→ **Exercise**
In your copy of the data, omit the pictures and keep all else exactly as given.

##### The data #####

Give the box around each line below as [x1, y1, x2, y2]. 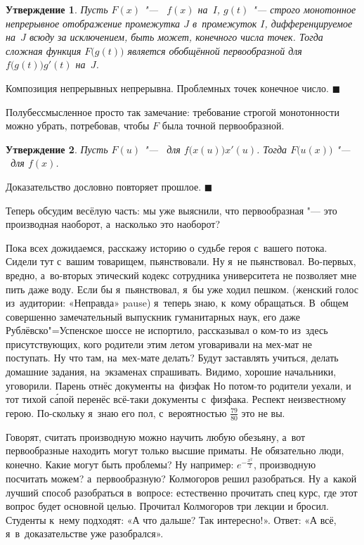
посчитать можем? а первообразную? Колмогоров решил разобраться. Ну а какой [6, 470, 357, 485]
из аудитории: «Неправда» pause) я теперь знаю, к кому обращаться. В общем [6, 295, 349, 310]
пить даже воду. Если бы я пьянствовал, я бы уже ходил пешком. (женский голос [6, 281, 359, 296]
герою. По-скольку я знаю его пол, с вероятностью [6, 405, 227, 420]
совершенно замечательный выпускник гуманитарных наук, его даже [6, 309, 300, 323]
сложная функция [6, 43, 82, 58]
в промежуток [192, 15, 257, 30]
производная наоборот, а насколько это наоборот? [6, 217, 221, 231]
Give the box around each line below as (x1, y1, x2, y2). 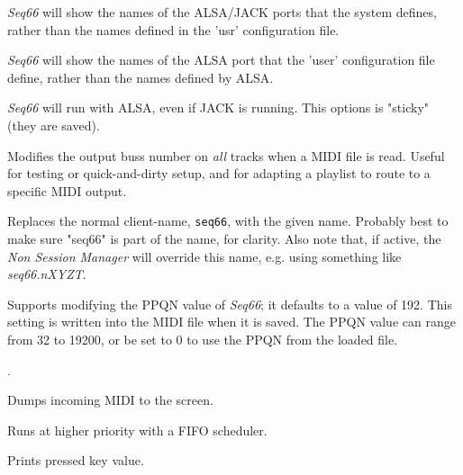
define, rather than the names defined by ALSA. (7, 67, 274, 86)
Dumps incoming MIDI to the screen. (7, 390, 213, 409)
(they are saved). (7, 115, 100, 134)
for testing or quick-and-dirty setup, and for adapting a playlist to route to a (7, 164, 431, 183)
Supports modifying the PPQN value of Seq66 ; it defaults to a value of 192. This (7, 294, 452, 313)
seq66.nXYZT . (7, 264, 86, 283)
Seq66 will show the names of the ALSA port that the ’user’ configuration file (7, 50, 435, 69)
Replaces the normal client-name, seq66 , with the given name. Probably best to (7, 211, 449, 230)
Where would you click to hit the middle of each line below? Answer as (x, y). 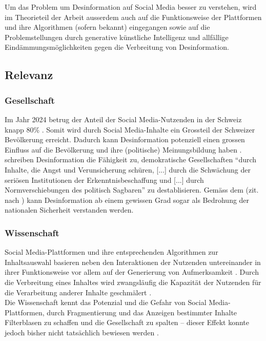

#####

→ **Answer to this exercise**
Give the box around each line below as [x1, y1, x2, y2]. 
посчитать можем? а первообразную? Колмогоров решил разобраться. Ну а какой [6, 470, 357, 485]
из аудитории: «Неправда» pause) я теперь знаю, к кому обращаться. В общем [6, 295, 349, 310]
пить даже воду. Если бы я пьянствовал, я бы уже ходил пешком. (женский голос [6, 281, 359, 296]
герою. По-скольку я знаю его пол, с вероятностью [6, 405, 227, 420]
совершенно замечательный выпускник гуманитарных наук, его даже [6, 309, 300, 323]
сложная функция [6, 43, 82, 58]
в промежуток [192, 15, 257, 30]
производная наоборот, а насколько это наоборот? [6, 217, 221, 231]
Give the box around each line below as (x1, y1, x2, y2). 
define, rather than the names defined by ALSA. (7, 67, 274, 86)
Dumps incoming MIDI to the screen. (7, 390, 213, 409)
(they are saved). (7, 115, 100, 134)
for testing or quick-and-dirty setup, and for adapting a playlist to route to a (7, 164, 431, 183)
Supports modifying the PPQN value of Seq66 ; it defaults to a value of 192. This (7, 294, 452, 313)
seq66.nXYZT . (7, 264, 86, 283)
Seq66 will show the names of the ALSA port that the ’user’ configuration file (7, 50, 435, 69)
Replaces the normal client-name, seq66 , with the given name. Probably best to (7, 211, 449, 230)
Where would you click to hit the middle of each line below? Answer as (x, y). 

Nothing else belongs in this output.